Dataset items:
——

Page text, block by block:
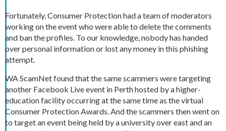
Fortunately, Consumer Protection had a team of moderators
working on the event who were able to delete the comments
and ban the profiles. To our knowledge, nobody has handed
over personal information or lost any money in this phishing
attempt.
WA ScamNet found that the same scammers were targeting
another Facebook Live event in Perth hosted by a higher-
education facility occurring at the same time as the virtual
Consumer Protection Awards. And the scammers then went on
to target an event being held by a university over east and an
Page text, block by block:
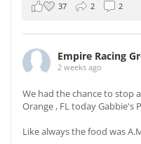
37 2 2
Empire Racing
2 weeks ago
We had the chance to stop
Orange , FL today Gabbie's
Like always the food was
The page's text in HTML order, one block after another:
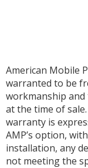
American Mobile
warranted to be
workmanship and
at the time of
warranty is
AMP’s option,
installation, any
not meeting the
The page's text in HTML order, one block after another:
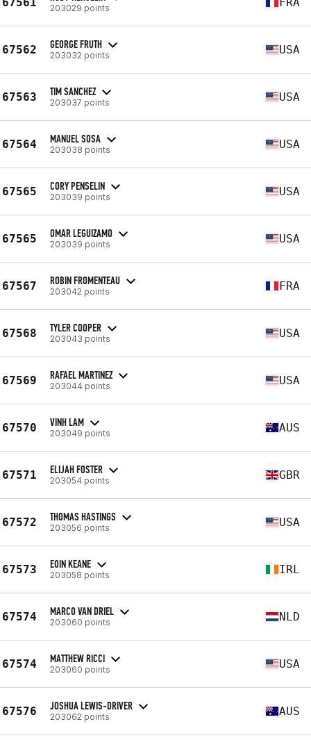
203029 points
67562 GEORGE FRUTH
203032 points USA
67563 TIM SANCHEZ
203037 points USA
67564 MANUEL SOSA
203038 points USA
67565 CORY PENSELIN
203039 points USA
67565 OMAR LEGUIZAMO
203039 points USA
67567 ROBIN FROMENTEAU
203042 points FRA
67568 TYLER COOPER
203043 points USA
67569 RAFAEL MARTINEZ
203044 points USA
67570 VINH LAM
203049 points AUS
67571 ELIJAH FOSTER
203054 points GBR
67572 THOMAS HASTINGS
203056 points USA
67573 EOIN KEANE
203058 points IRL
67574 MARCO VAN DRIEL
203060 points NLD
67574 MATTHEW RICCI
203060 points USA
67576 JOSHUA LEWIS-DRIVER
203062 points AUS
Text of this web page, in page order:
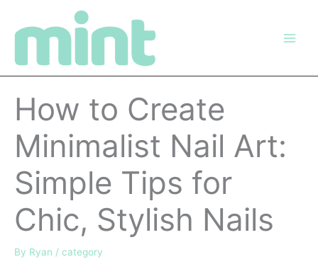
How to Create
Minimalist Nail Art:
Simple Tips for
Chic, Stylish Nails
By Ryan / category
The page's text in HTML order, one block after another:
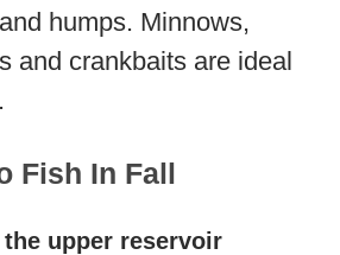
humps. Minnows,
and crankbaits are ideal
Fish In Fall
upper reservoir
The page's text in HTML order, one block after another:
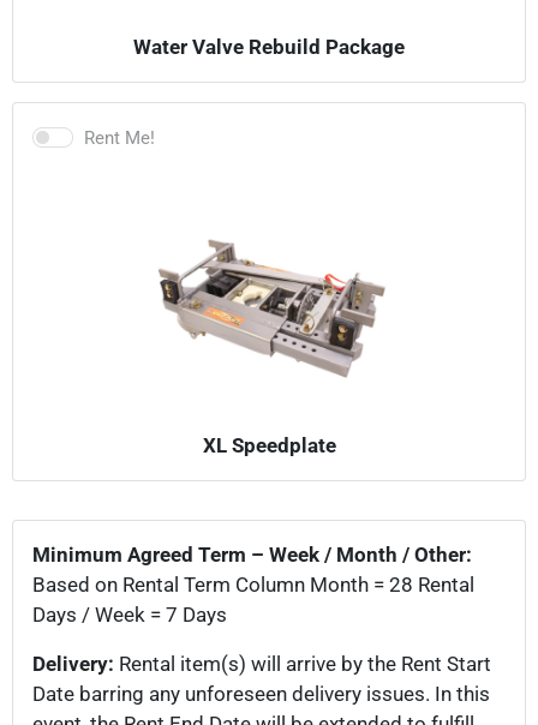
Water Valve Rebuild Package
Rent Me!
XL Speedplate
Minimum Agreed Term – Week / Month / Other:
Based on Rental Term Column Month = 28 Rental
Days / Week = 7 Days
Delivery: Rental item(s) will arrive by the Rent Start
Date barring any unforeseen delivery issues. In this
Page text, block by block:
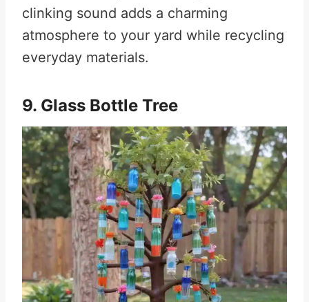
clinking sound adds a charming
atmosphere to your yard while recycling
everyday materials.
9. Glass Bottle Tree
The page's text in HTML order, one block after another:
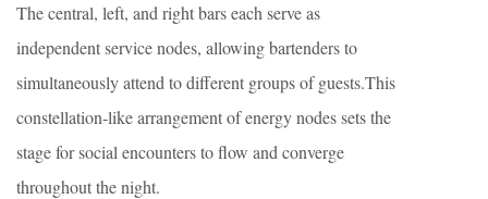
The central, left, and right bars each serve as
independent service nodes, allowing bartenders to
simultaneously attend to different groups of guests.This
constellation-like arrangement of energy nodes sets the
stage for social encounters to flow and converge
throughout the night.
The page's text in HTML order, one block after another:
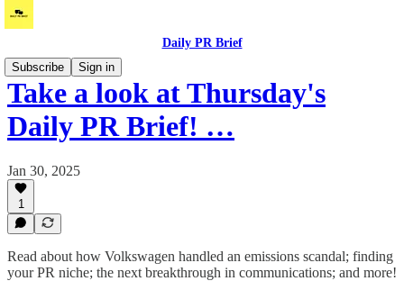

——

INSTRUCTIONS TO FOLLOW:
Retype every record as it stands. None of the pictures should appear.

ANSWER TO THE EXERCISE:
Page text, block by block:
Fortunately, Consumer Protection had a team of moderators
working on the event who were able to delete the comments
and ban the profiles. To our knowledge, nobody has handed
over personal information or lost any money in this phishing
attempt.
WA ScamNet found that the same scammers were targeting
another Facebook Live event in Perth hosted by a higher-
education facility occurring at the same time as the virtual
Consumer Protection Awards. And the scammers then went on
to target an event being held by a university over east and an
Page text, block by block:
37 2 2
Empire Racing
2 weeks ago
We had the chance to stop
Orange , FL today Gabbie's
Like always the food was
The page's text in HTML order, one block after another:
American Mobile
warranted to be
workmanship and
at the time of
warranty is
AMP’s option,
installation, any
not meeting the
The page's text in HTML order, one block after another:
203029 points
67562 GEORGE FRUTH
203032 points USA
67563 TIM SANCHEZ
203037 points USA
67564 MANUEL SOSA
203038 points USA
67565 CORY PENSELIN
203039 points USA
67565 OMAR LEGUIZAMO
203039 points USA
67567 ROBIN FROMENTEAU
203042 points FRA
67568 TYLER COOPER
203043 points USA
67569 RAFAEL MARTINEZ
203044 points USA
67570 VINH LAM
203049 points AUS
67571 ELIJAH FOSTER
203054 points GBR
67572 THOMAS HASTINGS
203056 points USA
67573 EOIN KEANE
203058 points IRL
67574 MARCO VAN DRIEL
203060 points NLD
67574 MATTHEW RICCI
203060 points USA
67576 JOSHUA LEWIS-DRIVER
203062 points AUS
Text of this web page, in page order:
How to Create
Minimalist Nail Art:
Simple Tips for
Chic, Stylish Nails
By Ryan / category
The page's text in HTML order, one block after another:
humps. Minnows,
and crankbaits are ideal
Fish In Fall
upper reservoir
The page's text in HTML order, one block after another:
Water Valve Rebuild Package
Rent Me!
XL Speedplate
Minimum Agreed Term – Week / Month / Other:
Based on Rental Term Column Month = 28 Rental
Days / Week = 7 Days
Delivery: Rental item(s) will arrive by the Rent Start
Date barring any unforeseen delivery issues. In this
Page text, block by block:
clinking sound adds a charming
atmosphere to your yard while recycling
everyday materials.
9. Glass Bottle Tree
The page's text in HTML order, one block after another:
The central, left, and right bars each serve as
independent service nodes, allowing bartenders to
simultaneously attend to different groups of guests.This
constellation-like arrangement of energy nodes sets the
stage for social encounters to flow and converge
throughout the night.
The page's text in HTML order, one block after another:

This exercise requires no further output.